(Excerpts from a dataset)
************
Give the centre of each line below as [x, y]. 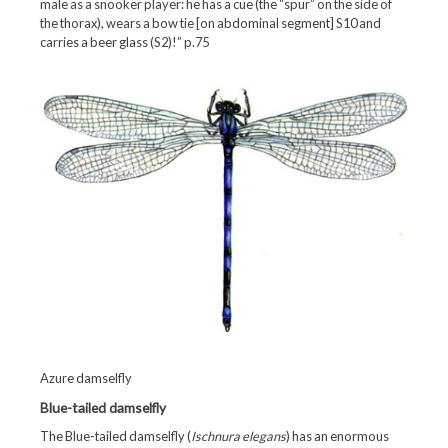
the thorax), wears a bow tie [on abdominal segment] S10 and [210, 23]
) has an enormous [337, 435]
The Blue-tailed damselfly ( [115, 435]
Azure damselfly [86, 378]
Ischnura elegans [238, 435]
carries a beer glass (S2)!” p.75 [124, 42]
************
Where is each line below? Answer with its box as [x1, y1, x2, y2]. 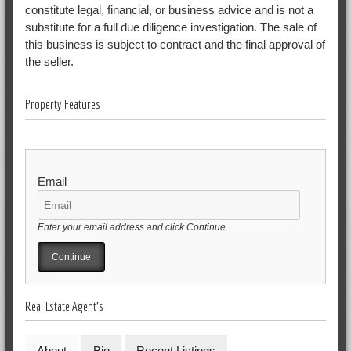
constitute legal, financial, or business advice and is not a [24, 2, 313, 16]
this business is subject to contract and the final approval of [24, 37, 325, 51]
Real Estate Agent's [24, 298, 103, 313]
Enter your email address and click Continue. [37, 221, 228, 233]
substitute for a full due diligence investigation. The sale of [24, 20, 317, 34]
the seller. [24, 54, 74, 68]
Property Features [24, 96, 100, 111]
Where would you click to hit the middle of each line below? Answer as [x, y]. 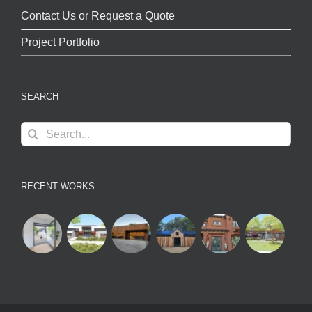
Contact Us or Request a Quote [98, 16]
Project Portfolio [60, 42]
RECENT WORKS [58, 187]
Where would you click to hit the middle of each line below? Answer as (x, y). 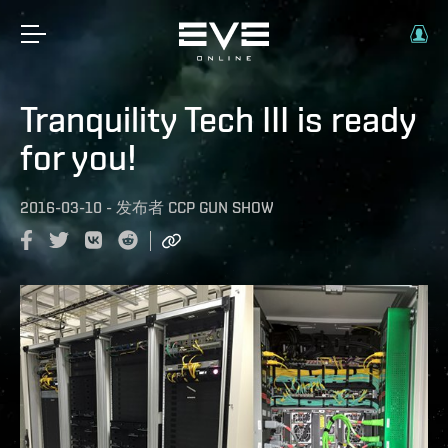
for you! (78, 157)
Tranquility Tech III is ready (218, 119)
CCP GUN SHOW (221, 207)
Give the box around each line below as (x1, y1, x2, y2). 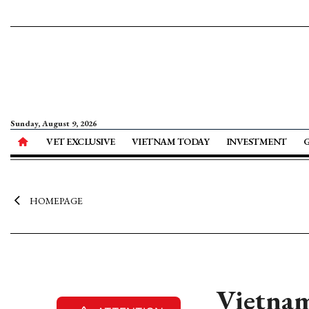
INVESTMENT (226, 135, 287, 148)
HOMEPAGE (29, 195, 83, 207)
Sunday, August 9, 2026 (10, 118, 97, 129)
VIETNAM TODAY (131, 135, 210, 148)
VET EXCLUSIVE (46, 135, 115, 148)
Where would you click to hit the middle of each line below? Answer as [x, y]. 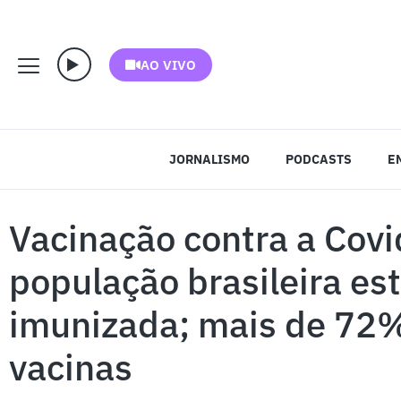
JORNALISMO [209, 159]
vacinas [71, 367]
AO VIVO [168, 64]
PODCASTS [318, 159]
************
INSTRUCTIONS TO FOLLOW ▸
Copy only the lines above from the one containing "Give the centre" through the one containing "carries a beer", both included. Leave out the pictures.

FINISHED EXERCISE ▸
Give the centre of each line below as [x, y]. 
the thorax), wears a bow tie [on abdominal segment] S10 and [210, 23]
) has an enormous [337, 435]
The Blue-tailed damselfly ( [115, 435]
Azure damselfly [86, 378]
Ischnura elegans [238, 435]
carries a beer glass (S2)!” p.75 [124, 42]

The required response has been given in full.